The API would need to return the following information:

{
  "time_generated": UTC,
  "total_packets": 44772779,
  "data": {
    "radiosonde_auto_rx": {"count": 38176994, "unique_count": 541, "versions": {"1.5.8":{"count": 23576665, "unique_count": 312}, etc}},
    "rdzTTGOsonde": {},
    "SondeMonitor": {}
  }
}

The ElasticSearch query takes about 7000ms so I would suggest caching it heavily using Cloudfront.

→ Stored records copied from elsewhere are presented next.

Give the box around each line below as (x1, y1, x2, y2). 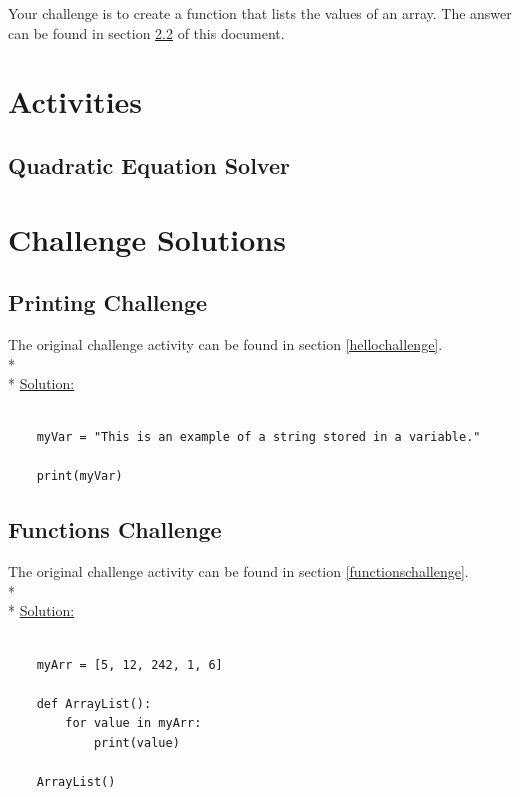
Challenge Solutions (8, 218, 286, 259)
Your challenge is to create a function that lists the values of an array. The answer (8, 3, 512, 23)
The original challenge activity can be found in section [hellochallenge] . (8, 333, 443, 354)
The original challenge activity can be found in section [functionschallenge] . (8, 561, 469, 582)
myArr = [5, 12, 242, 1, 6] (36, 657, 223, 672)
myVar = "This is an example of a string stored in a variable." (36, 430, 481, 445)
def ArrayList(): (36, 696, 152, 711)
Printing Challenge (8, 287, 208, 318)
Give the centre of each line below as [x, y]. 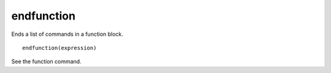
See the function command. [47, 61]
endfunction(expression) [59, 48]
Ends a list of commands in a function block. [67, 34]
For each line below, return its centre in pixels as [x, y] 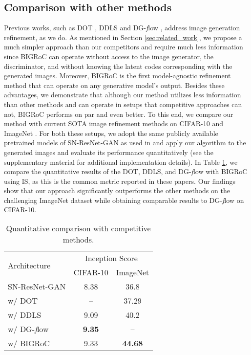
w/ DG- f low [28, 329]
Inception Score [111, 258]
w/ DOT [23, 301]
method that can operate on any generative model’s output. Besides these [114, 85]
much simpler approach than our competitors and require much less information [124, 47]
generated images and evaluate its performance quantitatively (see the [109, 152]
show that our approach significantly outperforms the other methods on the [117, 190]
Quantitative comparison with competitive [78, 228]

LukePrior commented 2 years ago

Here is a simple prototype graph page: https://jsfiddle.net/1yLqhca6/

TheSkorm commented 2 years ago

GET https://api.v2.sondehub.org/listener/stats now returns stats as below. It is cached for 5 minutes. Does this meet your requirements @LukePrior ?

{
  "radiosonde_auto_rx": {
    "telemetry_count": 39540539,
    "unique_callsigns": 553,
    "versions": {
      "1.5.8": {
        "telemetry_count": 25482738,
        "unique_callsigns": 328
      },
      "1.5.7": {
        "telemetry_count": 4657769,
        "unique_callsigns": 83
      },
      "1.5.6": {
        "telemetry_count": 3011163,
        "unique_callsigns": 52
      },
      "1.5.5": {
        "telemetry_count": 1668648,
        "unique_callsigns": 30
      },
      "1.5.3": {
        "telemetry_count": 1545693,
        "unique_callsigns": 21
      },
      "1.5.4": {
        "telemetry_count": 398691,
        "unique_callsigns": 16
      },
      "1.5.1": {
        "telemetry_count": 840853,
        "unique_callsigns": 14
      },
      "1.5.2": {
        "telemetry_count": 516157,
        "unique_callsigns": 10
      },
      "1.5.0": {
        "telemetry_count": 299957,
        "unique_callsigns": 6
      },
      "1.5.8-Z3": {
        "telemetry_count": 110221,
        "unique_callsigns": 2
      }
    }
  },
  "rdzTTGOsonde": {
    "telemetry_count": 6316474,
    "unique_callsigns": 154,
    "versions": {
      "devel20211101": {
        "telemetry_count": 4358131,
        "unique_callsigns": 97
      },
      "master_v0.9.0": {
        "telemetry_count": 1138525,
        "unique_callsigns": 38
      },
      "devel20211023": {
        "telemetry_count": 61601,
        "unique_callsigns": 7
      },
      "devel20211003": {
        "telemetry_count": 86372,
        "unique_callsigns": 3
      },
      "devel20211016": {
        "telemetry_count": 144274,
        "unique_callsigns": 3
      },
      "devel20211005": {
        "telemetry_count": 164342,
        "unique_callsigns": 2
      },
      "devel20211010": {
        "telemetry_count": 116775,
        "unique_callsigns": 2
      },
      "devel20211031": {
        "telemetry_count": 19485,
        "unique_callsigns": 2
      },
      "devel20210913": {
        "telemetry_count": 126205,
        "unique_callsigns": 1
      },
      "devel20210914": {
        "telemetry_count": 46328,
        "unique_callsigns": 1
      }
    }
  },
  "SondeMonitor": {
    "telemetry_count": 87314,
    "unique_callsigns": 11,
    "versions": {
      "6.2.5.8": {
        "telemetry_count": 36082,
        "unique_callsigns": 9
      },
      "6.2.4.7": {
        "telemetry_count": 50975,
        "unique_callsigns": 1
      },
      "6.2.5.3": {
        "telemetry_count": 257,
        "unique_callsigns": 1
      }
    }
  },
  "rdzTTGO": {
    "telemetry_count": 131422,
    "unique_callsigns": 2,
    "versions": {
      "DL2MF-20220111": {
        "telemetry_count": 131422,
        "unique_callsigns": 2
      }
    }
  }
}
LukePrior commented 2 years ago

Yeah that looks perfect to me, I do have one question and I'm assuming it's an ElasticSearch problem that we can't do much about but the sum of versions doesn't always equal the top sum. I think ElasticSearch creates an other category at least in the case of visualisations but that doesn't even make sense as the sum of versions is sometimes greater than the total sum for auto rx: 553 total vs 562 sum of top 10 versions, I'm assuming this is from people upgrading and getting counted twice?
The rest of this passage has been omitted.